#### What to work on
When you copy from the entries that follow, take only the lines from the one with "Construction: Reinforced concrete" down to the one with "spirited celebration. No", keeping both ends and dropping every picture.
[Opening Data under study section]
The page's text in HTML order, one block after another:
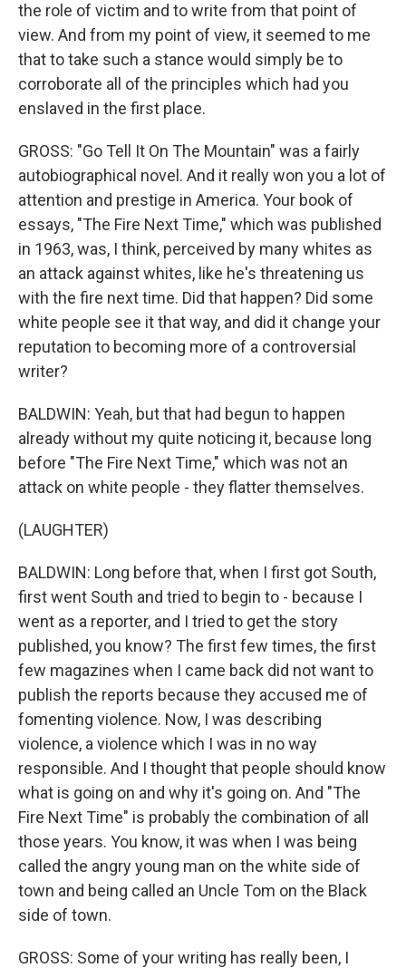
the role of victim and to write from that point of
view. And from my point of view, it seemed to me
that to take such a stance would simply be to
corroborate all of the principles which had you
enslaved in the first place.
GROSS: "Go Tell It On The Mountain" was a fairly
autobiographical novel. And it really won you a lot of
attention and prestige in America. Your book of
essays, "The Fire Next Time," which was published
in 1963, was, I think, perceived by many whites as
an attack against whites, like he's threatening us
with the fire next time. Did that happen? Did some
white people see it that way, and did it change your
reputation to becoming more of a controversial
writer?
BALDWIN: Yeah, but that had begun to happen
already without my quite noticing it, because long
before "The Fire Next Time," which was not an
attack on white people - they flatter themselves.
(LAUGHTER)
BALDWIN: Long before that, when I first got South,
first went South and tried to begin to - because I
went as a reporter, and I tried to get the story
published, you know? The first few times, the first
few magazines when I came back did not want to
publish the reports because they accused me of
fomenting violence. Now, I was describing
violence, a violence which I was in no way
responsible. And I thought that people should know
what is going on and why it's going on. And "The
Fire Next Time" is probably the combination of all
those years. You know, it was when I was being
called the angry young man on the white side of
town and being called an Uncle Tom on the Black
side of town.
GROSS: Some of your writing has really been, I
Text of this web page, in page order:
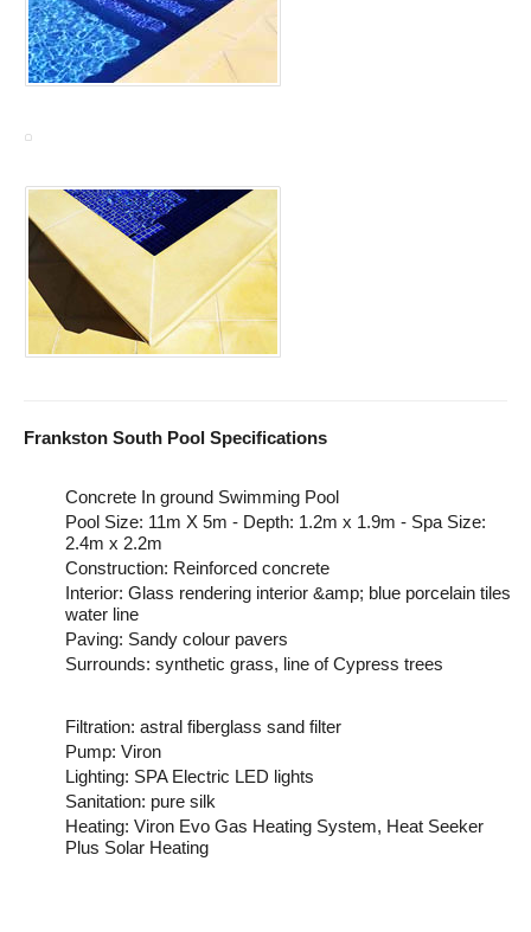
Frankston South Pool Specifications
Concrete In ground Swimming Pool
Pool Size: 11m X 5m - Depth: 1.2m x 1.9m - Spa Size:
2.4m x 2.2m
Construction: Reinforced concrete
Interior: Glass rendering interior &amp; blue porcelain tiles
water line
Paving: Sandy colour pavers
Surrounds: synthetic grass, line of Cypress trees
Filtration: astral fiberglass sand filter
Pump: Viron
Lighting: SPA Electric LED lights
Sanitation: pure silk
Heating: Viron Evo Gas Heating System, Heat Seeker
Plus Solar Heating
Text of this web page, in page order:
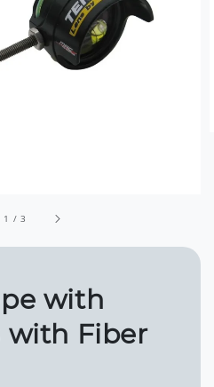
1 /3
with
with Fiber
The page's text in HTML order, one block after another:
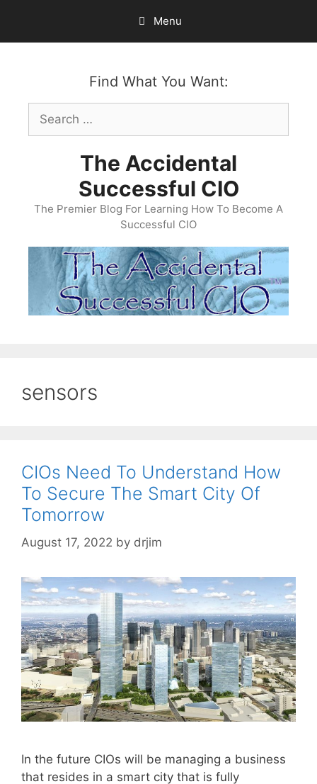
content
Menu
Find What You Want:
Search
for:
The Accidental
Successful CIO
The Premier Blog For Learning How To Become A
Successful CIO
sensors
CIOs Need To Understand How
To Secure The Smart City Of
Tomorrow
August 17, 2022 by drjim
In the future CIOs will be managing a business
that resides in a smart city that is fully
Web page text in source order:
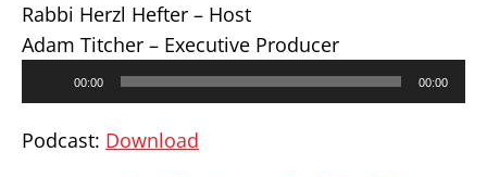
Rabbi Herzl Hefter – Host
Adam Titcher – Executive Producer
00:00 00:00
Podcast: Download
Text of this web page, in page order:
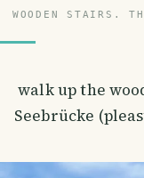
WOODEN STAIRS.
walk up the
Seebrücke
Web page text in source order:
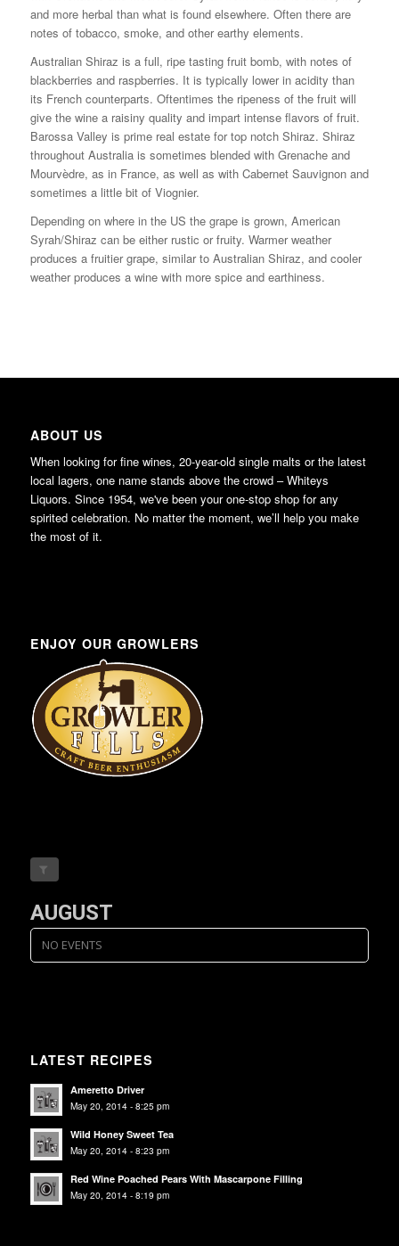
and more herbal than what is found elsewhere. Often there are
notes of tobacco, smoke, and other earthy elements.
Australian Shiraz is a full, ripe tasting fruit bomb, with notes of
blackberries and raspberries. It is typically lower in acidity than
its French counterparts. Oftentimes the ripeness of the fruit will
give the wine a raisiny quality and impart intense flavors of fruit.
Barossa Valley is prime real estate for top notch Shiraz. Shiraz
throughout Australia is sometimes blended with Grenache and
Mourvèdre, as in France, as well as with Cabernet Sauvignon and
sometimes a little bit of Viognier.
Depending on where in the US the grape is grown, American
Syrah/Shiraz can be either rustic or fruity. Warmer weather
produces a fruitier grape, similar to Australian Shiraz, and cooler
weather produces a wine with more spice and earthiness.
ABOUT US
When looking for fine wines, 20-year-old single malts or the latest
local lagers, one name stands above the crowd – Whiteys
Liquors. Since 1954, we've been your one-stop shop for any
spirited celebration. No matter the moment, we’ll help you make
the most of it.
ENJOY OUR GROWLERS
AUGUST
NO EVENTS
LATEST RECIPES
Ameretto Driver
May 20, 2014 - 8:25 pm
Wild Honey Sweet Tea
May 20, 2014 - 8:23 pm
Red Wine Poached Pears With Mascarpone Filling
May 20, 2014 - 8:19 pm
[Closing Data under study section]
#### Exercise response
Construction: Reinforced concrete
Interior: Glass rendering interior &amp; blue porcelain tiles
water line
Paving: Sandy colour pavers
Surrounds: synthetic grass, line of Cypress trees
Filtration: astral fiberglass sand filter
Pump: Viron
Lighting: SPA Electric LED lights
Sanitation: pure silk
Heating: Viron Evo Gas Heating System, Heat Seeker
Plus Solar Heating
Text of this web page, in page order:
1 /3
with
with Fiber
The page's text in HTML order, one block after another:
content
Menu
Find What You Want:
Search
for:
The Accidental
Successful CIO
The Premier Blog For Learning How To Become A
Successful CIO
sensors
CIOs Need To Understand How
To Secure The Smart City Of
Tomorrow
August 17, 2022 by drjim
In the future CIOs will be managing a business
that resides in a smart city that is fully
Web page text in source order:
Rabbi Herzl Hefter – Host
Adam Titcher – Executive Producer
00:00 00:00
Podcast: Download
Text of this web page, in page order:
WOODEN STAIRS.
walk up the
Seebrücke
Web page text in source order:
and more herbal than what is found elsewhere. Often there are
notes of tobacco, smoke, and other earthy elements.
Australian Shiraz is a full, ripe tasting fruit bomb, with notes of
blackberries and raspberries. It is typically lower in acidity than
its French counterparts. Oftentimes the ripeness of the fruit will
give the wine a raisiny quality and impart intense flavors of fruit.
Barossa Valley is prime real estate for top notch Shiraz. Shiraz
throughout Australia is sometimes blended with Grenache and
Mourvèdre, as in France, as well as with Cabernet Sauvignon and
sometimes a little bit of Viognier.
Depending on where in the US the grape is grown, American
Syrah/Shiraz can be either rustic or fruity. Warmer weather
produces a fruitier grape, similar to Australian Shiraz, and cooler
weather produces a wine with more spice and earthiness.
ABOUT US
When looking for fine wines, 20-year-old single malts or the latest
local lagers, one name stands above the crowd – Whiteys
Liquors. Since 1954, we've been your one-stop shop for any
spirited celebration. No matter the moment, we’ll help you make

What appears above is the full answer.